▶ **What the exercise asks**:
Only the lines from the one with "With a strengthened" to the end of the data below should be given again, exactly, with both ends included and pictures omitted.

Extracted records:

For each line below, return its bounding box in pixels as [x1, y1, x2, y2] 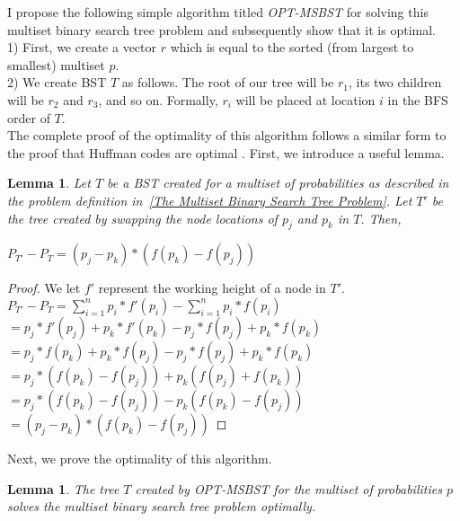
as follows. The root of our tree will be [121, 73, 334, 92]
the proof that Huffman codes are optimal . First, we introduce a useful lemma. [7, 143, 445, 162]
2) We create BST [7, 73, 107, 92]
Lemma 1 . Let [7, 173, 91, 192]
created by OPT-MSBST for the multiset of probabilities [135, 479, 442, 498]
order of [7, 108, 50, 127]
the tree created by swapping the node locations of [7, 208, 278, 227]
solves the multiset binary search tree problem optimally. [7, 497, 316, 516]
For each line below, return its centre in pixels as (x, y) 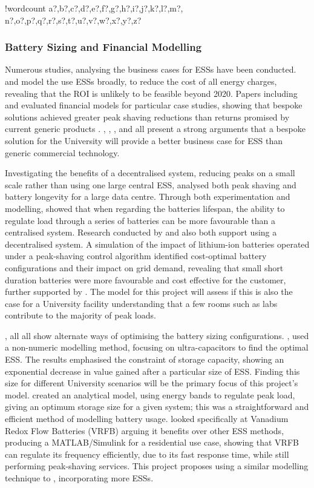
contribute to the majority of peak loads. (80, 315)
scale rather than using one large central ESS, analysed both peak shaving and (151, 184)
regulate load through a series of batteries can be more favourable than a (140, 220)
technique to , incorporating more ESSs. (79, 478)
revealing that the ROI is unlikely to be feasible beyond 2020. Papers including (151, 93)
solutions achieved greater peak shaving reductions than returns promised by (147, 117)
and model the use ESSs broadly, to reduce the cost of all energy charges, (141, 81)
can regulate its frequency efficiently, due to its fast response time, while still (147, 454)
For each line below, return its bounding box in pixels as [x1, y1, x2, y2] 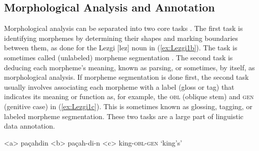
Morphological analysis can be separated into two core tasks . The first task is [4, 23, 243, 33]
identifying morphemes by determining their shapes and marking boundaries [4, 32, 238, 43]
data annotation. [4, 121, 55, 131]
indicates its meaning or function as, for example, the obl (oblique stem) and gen [4, 91, 254, 102]
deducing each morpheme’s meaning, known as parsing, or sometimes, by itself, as [4, 62, 255, 72]
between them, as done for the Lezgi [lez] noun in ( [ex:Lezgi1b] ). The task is [4, 42, 237, 53]
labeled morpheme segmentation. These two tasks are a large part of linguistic [4, 111, 243, 121]
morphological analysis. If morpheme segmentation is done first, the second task [4, 72, 249, 82]
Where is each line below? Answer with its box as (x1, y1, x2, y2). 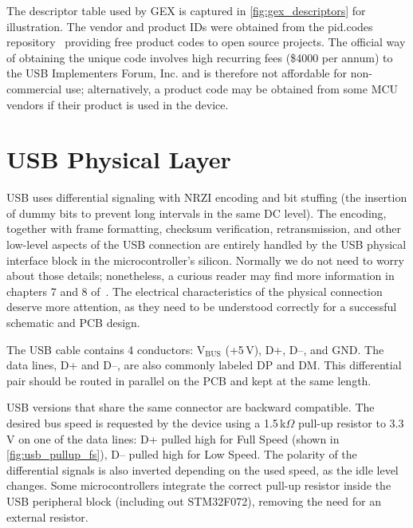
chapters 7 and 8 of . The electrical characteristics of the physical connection (6, 282, 383, 299)
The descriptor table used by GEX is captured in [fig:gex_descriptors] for (6, 2, 366, 18)
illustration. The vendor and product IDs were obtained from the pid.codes (6, 18, 373, 34)
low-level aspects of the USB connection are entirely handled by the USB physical (6, 236, 407, 253)
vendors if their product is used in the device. (6, 96, 229, 112)
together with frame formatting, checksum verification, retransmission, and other (6, 220, 401, 237)
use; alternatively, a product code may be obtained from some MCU (65, 80, 399, 97)
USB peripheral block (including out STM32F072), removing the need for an (6, 492, 381, 509)
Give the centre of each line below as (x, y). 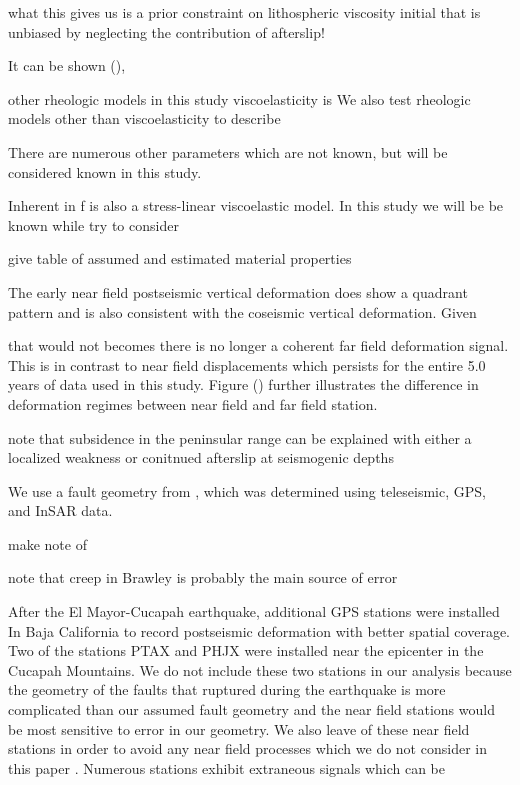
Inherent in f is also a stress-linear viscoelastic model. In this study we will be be (256, 205)
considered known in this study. (105, 171)
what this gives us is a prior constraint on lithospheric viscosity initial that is (244, 12)
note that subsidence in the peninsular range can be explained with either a (240, 437)
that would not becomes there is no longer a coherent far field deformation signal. (258, 345)
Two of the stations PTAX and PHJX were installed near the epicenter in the (246, 650)
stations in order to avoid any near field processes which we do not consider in (247, 748)
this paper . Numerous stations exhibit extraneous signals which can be (227, 767)
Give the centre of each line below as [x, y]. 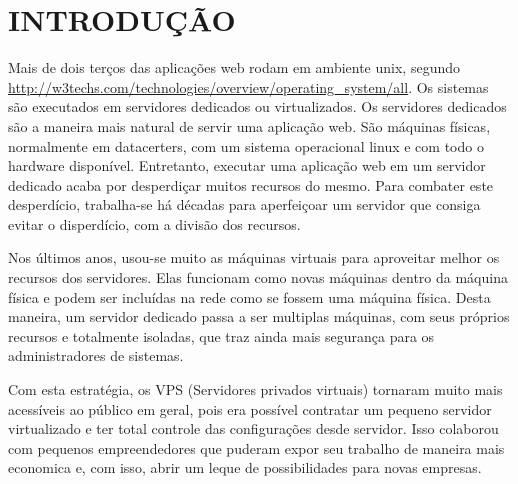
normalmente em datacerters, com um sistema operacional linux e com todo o [246, 145]
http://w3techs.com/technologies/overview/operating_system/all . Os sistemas [248, 86]
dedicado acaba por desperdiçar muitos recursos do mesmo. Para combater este [251, 184]
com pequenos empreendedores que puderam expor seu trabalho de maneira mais [256, 447]
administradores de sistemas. [96, 355]
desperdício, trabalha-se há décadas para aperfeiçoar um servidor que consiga [244, 204]
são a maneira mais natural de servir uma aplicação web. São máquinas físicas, [249, 125]
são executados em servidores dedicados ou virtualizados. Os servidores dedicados [257, 106]
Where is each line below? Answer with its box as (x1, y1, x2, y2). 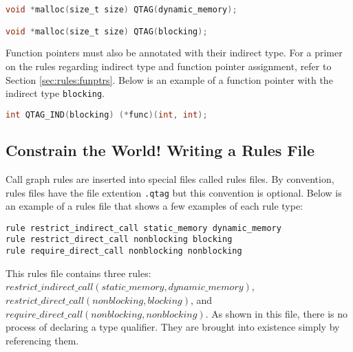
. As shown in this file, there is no (205, 306, 348, 320)
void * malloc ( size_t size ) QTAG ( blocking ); (6, 26, 208, 36)
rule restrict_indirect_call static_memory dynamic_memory (6, 223, 281, 233)
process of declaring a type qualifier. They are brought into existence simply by (6, 320, 340, 334)
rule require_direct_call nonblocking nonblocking (6, 246, 242, 256)
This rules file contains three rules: (6, 265, 151, 280)
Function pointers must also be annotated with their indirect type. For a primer (6, 45, 343, 60)
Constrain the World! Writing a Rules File (6, 140, 315, 161)
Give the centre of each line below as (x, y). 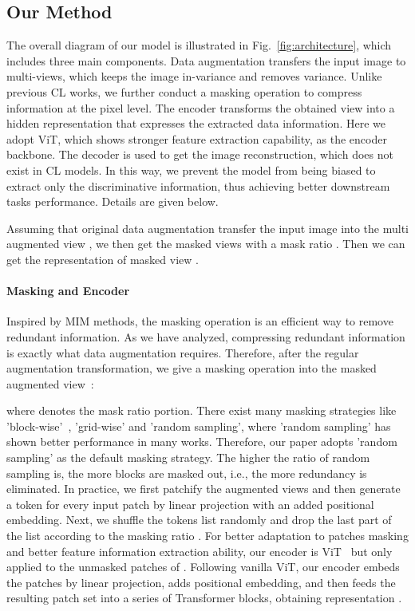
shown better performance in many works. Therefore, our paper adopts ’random (202, 441)
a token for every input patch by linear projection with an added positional (190, 504)
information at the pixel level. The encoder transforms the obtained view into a (201, 107)
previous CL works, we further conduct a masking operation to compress (184, 91)
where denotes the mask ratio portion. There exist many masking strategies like (202, 410)
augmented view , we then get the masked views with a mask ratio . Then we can (206, 244)
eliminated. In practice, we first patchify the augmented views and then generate (204, 489)
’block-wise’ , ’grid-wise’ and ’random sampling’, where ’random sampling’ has (199, 426)
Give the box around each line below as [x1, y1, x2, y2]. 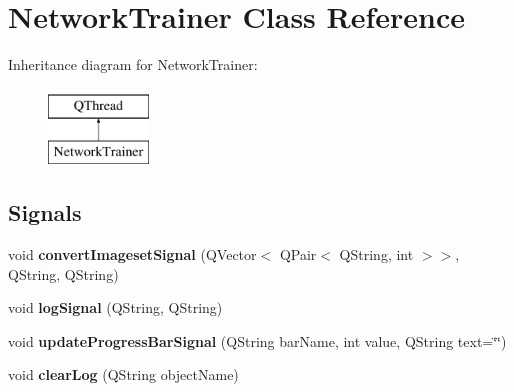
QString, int [339, 244, 414, 265]
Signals [8, 197, 82, 228]
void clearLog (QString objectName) [8, 364, 239, 385]
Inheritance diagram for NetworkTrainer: [8, 54, 258, 75]
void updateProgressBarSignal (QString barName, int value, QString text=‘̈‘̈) [8, 330, 507, 351]
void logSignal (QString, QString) [8, 297, 223, 318]
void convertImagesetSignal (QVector [8, 244, 257, 265]
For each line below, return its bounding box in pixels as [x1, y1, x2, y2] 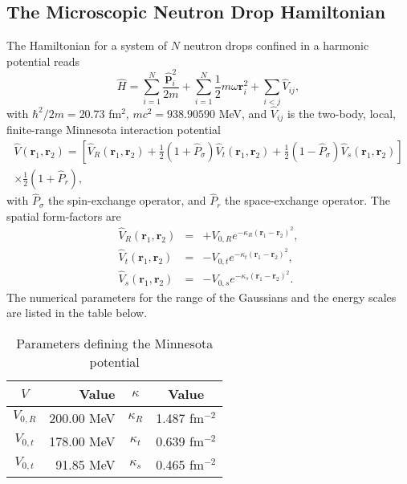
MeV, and [218, 104, 267, 121]
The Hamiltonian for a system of [6, 37, 168, 54]
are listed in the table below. [6, 304, 148, 321]
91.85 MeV [55, 454, 116, 474]
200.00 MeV [49, 408, 116, 427]
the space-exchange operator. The [225, 192, 390, 209]
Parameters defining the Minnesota [16, 333, 214, 352]
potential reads [6, 52, 80, 69]
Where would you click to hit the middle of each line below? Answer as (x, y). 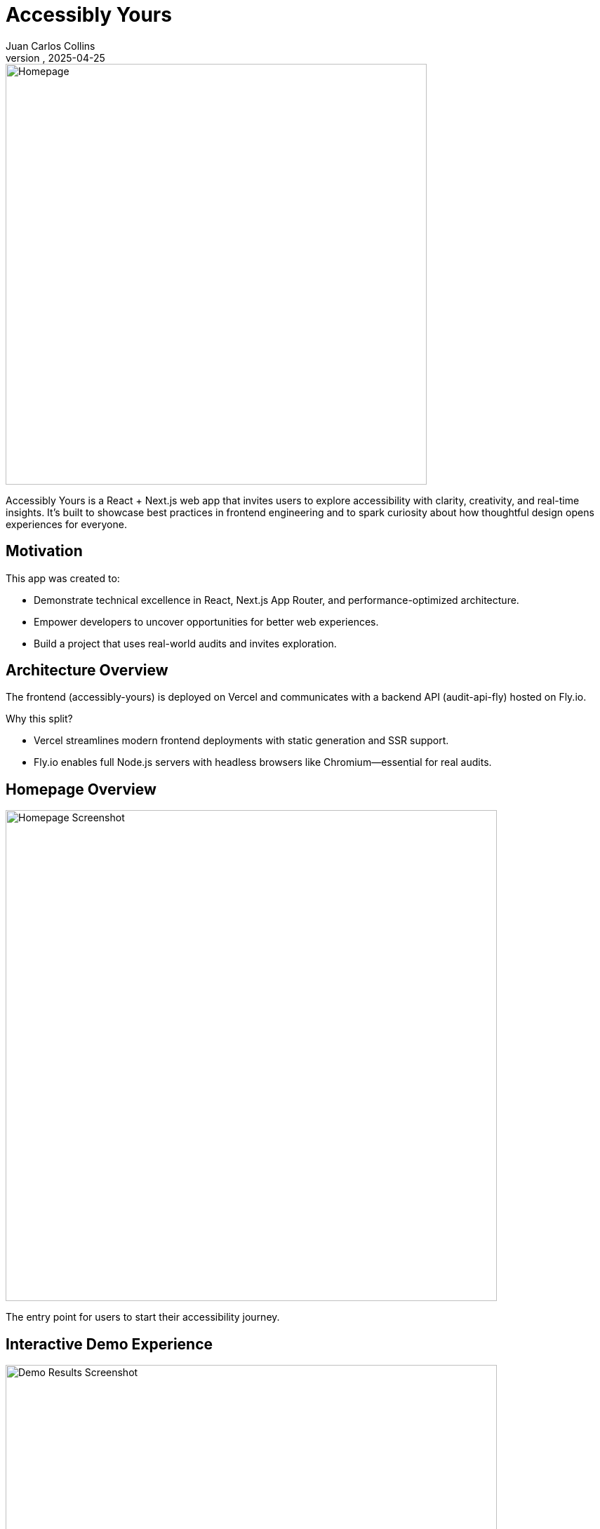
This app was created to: (63, 578)
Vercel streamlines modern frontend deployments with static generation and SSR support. (241, 741)
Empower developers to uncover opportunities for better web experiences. (206, 621)
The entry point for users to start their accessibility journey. (143, 1317)
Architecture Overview (87, 671)
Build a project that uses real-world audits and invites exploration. (185, 643)
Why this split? (39, 719)
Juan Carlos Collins (51, 46)
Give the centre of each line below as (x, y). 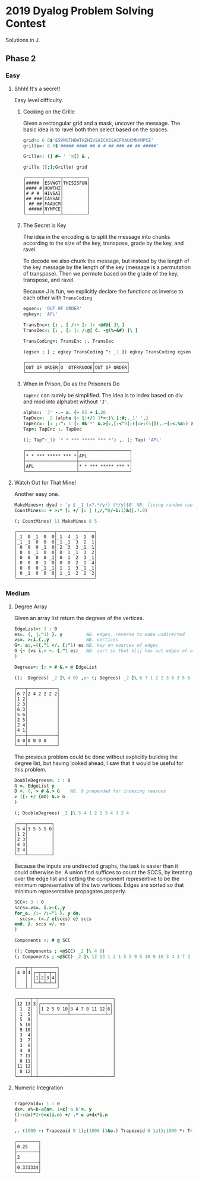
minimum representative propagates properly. (70, 891)
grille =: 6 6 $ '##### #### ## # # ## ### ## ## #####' (91, 146)
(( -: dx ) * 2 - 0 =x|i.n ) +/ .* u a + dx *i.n (61, 1115)
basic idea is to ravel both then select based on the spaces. (96, 129)
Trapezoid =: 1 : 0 (37, 1104)
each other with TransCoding (58, 298)
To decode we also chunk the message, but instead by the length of (106, 261)
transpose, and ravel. (49, 280)
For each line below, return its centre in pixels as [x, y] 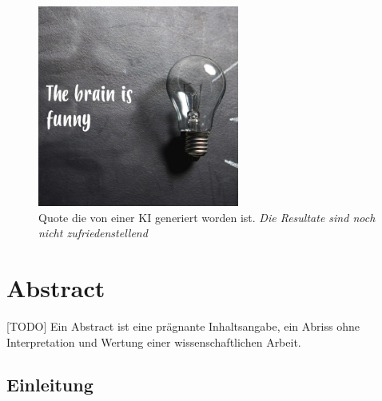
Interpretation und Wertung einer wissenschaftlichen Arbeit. [154, 341]
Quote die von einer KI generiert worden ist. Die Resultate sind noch [207, 217]
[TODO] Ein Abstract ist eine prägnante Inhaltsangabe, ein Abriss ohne [183, 326]
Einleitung [50, 385]
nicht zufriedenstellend [93, 233]
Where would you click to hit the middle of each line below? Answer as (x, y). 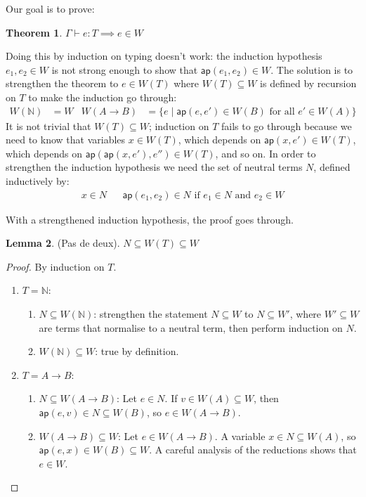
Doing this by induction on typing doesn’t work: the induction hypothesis (164, 56)
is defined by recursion (308, 83)
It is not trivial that (48, 125)
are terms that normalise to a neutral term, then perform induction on (191, 327)
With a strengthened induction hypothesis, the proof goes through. (150, 219)
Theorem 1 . (34, 32)
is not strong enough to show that (125, 69)
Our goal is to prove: (50, 8)
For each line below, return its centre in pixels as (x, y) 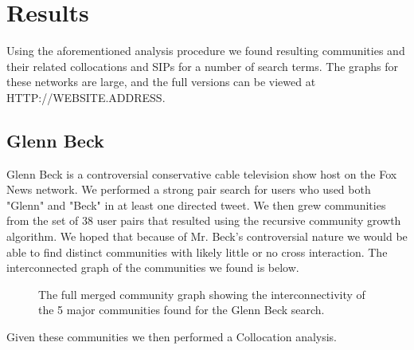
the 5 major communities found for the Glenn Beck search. (182, 310)
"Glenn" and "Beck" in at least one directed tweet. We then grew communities (196, 204)
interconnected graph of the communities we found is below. (153, 267)
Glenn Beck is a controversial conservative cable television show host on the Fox (202, 173)
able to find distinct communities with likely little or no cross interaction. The (197, 252)
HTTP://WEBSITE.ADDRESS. (86, 97)
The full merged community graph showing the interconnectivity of (202, 294)
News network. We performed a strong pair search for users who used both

▶ **Output for this exercise**:
With a strengthened induction hypothesis, the proof goes through. (150, 219)
Theorem 1 . (34, 32)
is not strong enough to show that (125, 69)
Our goal is to prove: (50, 8)
For each line below, return its centre in pixels as (x, y) 
the 5 major communities found for the Glenn Beck search. (182, 310)
"Glenn" and "Beck" in at least one directed tweet. We then grew communities (196, 204)
interconnected graph of the communities we found is below. (153, 267)
Glenn Beck is a controversial conservative cable television show host on the Fox (202, 173)
able to find distinct communities with likely little or no cross interaction. The (197, 252)
HTTP://WEBSITE.ADDRESS. (86, 97)
The full merged community graph showing the interconnectivity of (202, 294)
News network. We performed a strong pair search for users who used both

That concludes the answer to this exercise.